In [1]:
import pandas as pd
import matplotlib.pyplot as plt

from neuralforecast import NeuralForecast
from neuralforecast.models import NHITS
from neuralforecast.losses.pytorch import DistributionLoss

In [2]:
df = pd.read_excel("GMRegions_CPI.xlsx")

In [4]:
df = df.rename(columns={
    'GM Region': 'unique_id',
    'Month-Year': 'ds',
    'CPI': 'trend',
    'EUR': 'y'
})

In [8]:
df.head()

Unnamed: 0,unique_id,ds,y,trend
0,Berema,2020-01-01,1130630.0,1.73
1,Berema,2020-02-01,2034458.0,0.72
2,Berema,2020-03-01,6543391.0,0.54
3,Berema,2020-04-01,5069735.0,0.63
4,Berema,2020-05-01,1050716.0,1.08


In [16]:
# Get unique series IDs
unique_ids = df['unique_id'].unique()

# One-hot encode without prefix
static_features = pd.get_dummies(pd.DataFrame({'unique_id': unique_ids}),
                                 columns=['unique_id'], prefix='', prefix_sep='').astype(int)

# Add unique_id as the first column
df_static = pd.DataFrame({'unique_id': unique_ids})
df_static = pd.concat([df_static, static_features], axis=1)

In [17]:
df_static.head()

Unnamed: 0,unique_id,Berema,DACH and Benelux,Eastern Europe,France,Greater China,India,Liuzhou,MEN,Mexico and Central America,Scandinavia,South America,South Europe,UK and Ireland,US and Canada
0,Berema,1,0,0,0,0,0,0,0,0,0,0,0,0,0
1,DACH and Benelux,0,1,0,0,0,0,0,0,0,0,0,0,0,0
2,Eastern Europe,0,0,1,0,0,0,0,0,0,0,0,0,0,0
3,France,0,0,0,1,0,0,0,0,0,0,0,0,0,0
4,Greater China,0,0,0,0,1,0,0,0,0,0,0,0,0,0


In [5]:
# Split data into training (up to 2024-12) and test (2025-01 to 2025-03)
train_cutoff = pd.Timestamp('2025-01-01')
df_train = df[df['ds'] < train_cutoff].copy()   # data up to Dec 2024
df_test  = df[df['ds'] >= train_cutoff].copy()  # data from Jan 2025 onward

print("Training period:", df_train['ds'].min(), "to", df_train['ds'].max())
print("Test period:", df_test['ds'].min(), "to", df_test['ds'].max())
print("Number of series (regions):", df['unique_id'].nunique())
print("Train size:", len(df_train), "rows  |  Test size:", len(df_test), "rows")

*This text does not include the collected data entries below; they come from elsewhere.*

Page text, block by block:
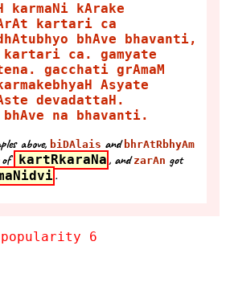
karmaNi kArake
kartari ca
bhAve bhavanti,
kartari ca. gamyate
gacchati grAmaM
Asyate
devadattaH.
bhAve na bhavanti.
above, biDAlais and bhrAtRbhyAm
of kartRkaraNa, andzarAn got
.
popularity 6

Training period: 2020-01-01 00:00:00 to 2024-12-01 00:00:00
Test period: 2025-01-01 00:00:00 to 2025-03-01 00:00:00
Number of series (regions): 14
Train size: 840 rows  |  Test size: 42 rows


In [6]:
model = NHITS(h=12,
              input_size=24,
              loss=DistributionLoss(distribution='StudentT', level=[80, 90], return_params=True),
              stat_exog_list=['Berema'],
              futr_exog_list=['trend'],
              n_freq_downsample=[2, 1, 1],
              scaler_type='robust',
              max_steps=200,
              early_stop_patience_steps=2,
              inference_windows_batch_size=1,
              val_check_steps=10,
              learning_rate=1e-3)

Seed set to 1


In [7]:
fcst = NeuralForecast(models=[model], freq='MS')

In [24]:
# 1️⃣ Prepare futr_df for prediction
futr_df = df_test[['unique_id', 'ds', 'trend']]

In [None]:
fcst.fit(df=df_train, static_df=df_static, val_size=12)


In [25]:
forecasts = fcst.predict(futr_df=df_test)

ValueError: There are missing combinations of ids and times in `futr_df`.
You can run the `make_future_dataframe()` method to get the expected combinations or the `get_missing_future(futr_df)` method to get the missing combinations.